Work instructions -
Reproduce the first line of the material below and each line after it, exactly, through the line containing "standard Python scalars): (14, 1083, 99, 1092)", and give nothing more.

Supplied data -
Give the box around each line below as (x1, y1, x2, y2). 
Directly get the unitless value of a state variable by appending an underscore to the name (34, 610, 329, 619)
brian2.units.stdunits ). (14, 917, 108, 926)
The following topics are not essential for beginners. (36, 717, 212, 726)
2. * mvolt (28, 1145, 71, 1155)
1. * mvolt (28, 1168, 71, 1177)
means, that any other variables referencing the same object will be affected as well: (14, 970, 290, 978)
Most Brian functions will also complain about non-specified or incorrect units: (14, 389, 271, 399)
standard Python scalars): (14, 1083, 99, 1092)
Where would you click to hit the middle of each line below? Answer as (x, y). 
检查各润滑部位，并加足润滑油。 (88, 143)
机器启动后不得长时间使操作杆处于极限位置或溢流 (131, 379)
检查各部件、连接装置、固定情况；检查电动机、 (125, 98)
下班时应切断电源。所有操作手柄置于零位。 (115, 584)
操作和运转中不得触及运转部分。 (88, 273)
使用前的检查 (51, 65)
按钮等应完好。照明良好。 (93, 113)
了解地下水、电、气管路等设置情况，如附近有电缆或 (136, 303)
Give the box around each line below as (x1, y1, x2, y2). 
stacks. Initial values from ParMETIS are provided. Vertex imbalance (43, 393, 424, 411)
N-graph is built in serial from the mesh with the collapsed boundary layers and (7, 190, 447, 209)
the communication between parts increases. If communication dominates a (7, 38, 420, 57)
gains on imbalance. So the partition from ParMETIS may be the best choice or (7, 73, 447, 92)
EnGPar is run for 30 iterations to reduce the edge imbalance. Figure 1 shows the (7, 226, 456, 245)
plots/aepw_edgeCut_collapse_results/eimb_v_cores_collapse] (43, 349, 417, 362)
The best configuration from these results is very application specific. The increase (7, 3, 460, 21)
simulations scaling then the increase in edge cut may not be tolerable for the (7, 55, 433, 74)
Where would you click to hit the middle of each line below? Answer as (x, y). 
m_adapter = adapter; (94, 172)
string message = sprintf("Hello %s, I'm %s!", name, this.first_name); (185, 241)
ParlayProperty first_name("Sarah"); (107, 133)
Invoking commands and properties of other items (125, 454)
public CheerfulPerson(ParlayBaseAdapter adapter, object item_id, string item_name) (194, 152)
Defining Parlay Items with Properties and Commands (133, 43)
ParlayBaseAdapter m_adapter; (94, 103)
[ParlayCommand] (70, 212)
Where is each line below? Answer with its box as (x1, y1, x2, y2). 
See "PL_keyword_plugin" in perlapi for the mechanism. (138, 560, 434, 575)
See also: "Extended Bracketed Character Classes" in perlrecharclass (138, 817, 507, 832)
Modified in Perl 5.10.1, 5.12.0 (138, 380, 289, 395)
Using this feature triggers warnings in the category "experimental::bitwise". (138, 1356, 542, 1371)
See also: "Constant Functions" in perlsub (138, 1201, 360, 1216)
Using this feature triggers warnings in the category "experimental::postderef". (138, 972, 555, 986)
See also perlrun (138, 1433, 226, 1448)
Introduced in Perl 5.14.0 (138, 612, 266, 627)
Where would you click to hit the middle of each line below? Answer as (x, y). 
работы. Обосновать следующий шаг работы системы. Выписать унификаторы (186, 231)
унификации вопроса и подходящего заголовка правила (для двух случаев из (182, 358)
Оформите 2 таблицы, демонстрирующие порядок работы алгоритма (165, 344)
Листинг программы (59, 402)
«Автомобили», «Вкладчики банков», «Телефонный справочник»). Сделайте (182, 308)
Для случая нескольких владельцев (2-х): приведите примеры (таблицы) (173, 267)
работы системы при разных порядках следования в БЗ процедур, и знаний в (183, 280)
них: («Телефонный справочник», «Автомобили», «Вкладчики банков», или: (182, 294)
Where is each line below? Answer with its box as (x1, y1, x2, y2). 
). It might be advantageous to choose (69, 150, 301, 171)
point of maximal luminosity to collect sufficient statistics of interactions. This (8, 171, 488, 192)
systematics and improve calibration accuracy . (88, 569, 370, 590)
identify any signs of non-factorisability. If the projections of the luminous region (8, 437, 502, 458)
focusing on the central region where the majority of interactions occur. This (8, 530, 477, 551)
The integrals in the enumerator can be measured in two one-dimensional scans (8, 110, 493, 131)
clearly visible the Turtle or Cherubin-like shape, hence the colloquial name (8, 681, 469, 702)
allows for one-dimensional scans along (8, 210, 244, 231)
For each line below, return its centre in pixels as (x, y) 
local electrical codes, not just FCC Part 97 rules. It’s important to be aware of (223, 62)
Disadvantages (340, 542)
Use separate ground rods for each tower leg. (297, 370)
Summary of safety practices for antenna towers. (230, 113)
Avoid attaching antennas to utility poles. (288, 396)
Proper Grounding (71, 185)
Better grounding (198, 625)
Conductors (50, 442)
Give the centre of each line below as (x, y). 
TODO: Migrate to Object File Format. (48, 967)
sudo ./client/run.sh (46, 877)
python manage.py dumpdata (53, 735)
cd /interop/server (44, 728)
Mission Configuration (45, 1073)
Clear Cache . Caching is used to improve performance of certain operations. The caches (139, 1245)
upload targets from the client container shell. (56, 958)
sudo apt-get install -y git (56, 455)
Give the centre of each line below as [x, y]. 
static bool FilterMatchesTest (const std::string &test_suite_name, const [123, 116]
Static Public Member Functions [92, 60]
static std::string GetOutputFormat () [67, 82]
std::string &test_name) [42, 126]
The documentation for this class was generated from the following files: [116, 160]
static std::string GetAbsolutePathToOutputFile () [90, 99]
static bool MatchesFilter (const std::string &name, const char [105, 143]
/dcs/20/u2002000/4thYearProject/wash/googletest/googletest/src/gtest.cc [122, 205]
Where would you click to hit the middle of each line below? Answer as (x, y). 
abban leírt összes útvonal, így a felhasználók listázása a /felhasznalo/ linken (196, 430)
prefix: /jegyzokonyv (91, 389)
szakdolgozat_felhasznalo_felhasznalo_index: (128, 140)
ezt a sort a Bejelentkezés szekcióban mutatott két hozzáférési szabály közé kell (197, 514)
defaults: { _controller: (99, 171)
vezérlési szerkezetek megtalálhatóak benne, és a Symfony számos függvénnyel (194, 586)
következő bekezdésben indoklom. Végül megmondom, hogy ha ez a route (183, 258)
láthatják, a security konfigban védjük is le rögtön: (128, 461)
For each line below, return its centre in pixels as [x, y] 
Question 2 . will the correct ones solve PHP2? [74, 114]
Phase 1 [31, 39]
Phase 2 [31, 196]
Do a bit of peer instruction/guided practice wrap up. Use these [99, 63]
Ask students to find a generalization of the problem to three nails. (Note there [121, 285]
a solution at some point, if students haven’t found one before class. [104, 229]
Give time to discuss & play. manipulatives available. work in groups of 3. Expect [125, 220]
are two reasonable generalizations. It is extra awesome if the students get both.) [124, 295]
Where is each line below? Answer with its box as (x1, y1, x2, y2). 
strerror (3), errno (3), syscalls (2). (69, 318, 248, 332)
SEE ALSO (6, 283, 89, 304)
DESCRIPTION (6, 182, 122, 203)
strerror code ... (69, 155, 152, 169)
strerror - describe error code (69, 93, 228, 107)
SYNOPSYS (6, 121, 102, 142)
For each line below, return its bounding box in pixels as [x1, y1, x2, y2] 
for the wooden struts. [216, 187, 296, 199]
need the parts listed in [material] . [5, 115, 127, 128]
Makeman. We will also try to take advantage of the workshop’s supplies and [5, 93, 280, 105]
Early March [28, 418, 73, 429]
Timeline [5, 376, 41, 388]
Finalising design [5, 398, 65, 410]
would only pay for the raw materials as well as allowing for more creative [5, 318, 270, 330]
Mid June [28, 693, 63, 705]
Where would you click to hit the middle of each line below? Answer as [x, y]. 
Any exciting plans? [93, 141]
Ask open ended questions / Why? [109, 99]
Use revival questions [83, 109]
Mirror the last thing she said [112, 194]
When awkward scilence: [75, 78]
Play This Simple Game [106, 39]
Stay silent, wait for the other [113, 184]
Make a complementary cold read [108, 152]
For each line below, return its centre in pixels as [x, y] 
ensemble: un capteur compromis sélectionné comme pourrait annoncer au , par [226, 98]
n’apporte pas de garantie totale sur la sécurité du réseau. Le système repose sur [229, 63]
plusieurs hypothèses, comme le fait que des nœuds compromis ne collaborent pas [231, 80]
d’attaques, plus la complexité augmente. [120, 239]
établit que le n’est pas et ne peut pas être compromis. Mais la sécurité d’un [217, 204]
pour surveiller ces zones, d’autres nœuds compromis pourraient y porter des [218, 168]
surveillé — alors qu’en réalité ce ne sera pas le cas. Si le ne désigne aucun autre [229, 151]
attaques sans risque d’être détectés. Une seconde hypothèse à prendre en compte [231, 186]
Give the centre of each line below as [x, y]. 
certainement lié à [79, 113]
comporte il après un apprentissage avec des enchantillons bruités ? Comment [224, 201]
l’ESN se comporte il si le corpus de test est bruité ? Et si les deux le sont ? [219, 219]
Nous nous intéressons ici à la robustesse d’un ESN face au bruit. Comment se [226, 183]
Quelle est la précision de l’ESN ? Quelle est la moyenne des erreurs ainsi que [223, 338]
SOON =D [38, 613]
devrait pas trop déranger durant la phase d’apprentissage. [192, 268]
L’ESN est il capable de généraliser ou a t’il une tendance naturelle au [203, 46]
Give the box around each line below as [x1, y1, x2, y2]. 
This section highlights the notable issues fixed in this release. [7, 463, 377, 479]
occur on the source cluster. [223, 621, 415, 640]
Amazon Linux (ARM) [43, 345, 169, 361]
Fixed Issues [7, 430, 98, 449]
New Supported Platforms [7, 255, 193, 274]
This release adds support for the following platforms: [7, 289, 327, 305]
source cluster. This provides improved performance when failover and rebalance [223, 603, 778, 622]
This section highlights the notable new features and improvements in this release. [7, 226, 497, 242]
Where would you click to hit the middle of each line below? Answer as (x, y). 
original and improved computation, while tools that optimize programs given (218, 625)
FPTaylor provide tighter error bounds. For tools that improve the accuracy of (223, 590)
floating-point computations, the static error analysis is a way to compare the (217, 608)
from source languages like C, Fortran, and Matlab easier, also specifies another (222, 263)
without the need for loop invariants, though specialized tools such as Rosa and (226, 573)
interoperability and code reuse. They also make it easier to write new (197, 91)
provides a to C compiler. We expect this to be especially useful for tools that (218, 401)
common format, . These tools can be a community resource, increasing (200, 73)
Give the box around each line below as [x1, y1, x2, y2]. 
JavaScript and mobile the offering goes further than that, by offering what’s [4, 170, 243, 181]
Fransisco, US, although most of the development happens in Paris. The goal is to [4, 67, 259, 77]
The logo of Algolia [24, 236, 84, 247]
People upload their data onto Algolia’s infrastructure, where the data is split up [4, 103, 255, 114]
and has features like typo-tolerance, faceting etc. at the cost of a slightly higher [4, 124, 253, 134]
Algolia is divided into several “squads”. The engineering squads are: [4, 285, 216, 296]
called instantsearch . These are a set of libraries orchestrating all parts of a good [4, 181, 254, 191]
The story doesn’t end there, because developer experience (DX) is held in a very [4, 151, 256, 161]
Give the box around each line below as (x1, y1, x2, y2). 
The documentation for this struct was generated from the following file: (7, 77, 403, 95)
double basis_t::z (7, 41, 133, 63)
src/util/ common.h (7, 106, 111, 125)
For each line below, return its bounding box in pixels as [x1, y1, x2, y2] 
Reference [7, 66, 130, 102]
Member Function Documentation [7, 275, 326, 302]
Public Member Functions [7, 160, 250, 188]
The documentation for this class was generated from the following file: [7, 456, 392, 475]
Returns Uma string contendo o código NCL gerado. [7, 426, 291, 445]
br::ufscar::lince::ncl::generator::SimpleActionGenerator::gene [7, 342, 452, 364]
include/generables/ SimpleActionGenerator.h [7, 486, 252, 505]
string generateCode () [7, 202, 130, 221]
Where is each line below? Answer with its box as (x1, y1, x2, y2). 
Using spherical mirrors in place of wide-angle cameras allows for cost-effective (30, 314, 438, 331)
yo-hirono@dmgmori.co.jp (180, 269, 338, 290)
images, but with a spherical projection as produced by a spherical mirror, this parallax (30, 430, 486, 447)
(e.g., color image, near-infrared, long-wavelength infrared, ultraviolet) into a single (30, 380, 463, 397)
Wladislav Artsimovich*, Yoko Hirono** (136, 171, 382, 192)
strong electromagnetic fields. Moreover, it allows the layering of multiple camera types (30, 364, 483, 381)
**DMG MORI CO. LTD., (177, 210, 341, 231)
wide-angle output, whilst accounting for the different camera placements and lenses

The answer -
Give the box around each line below as (x1, y1, x2, y2). 
Directly get the unitless value of a state variable by appending an underscore to the name (34, 610, 329, 619)
brian2.units.stdunits ). (14, 917, 108, 926)
The following topics are not essential for beginners. (36, 717, 212, 726)
2. * mvolt (28, 1145, 71, 1155)
1. * mvolt (28, 1168, 71, 1177)
means, that any other variables referencing the same object will be affected as well: (14, 970, 290, 978)
Most Brian functions will also complain about non-specified or incorrect units: (14, 389, 271, 399)
standard Python scalars): (14, 1083, 99, 1092)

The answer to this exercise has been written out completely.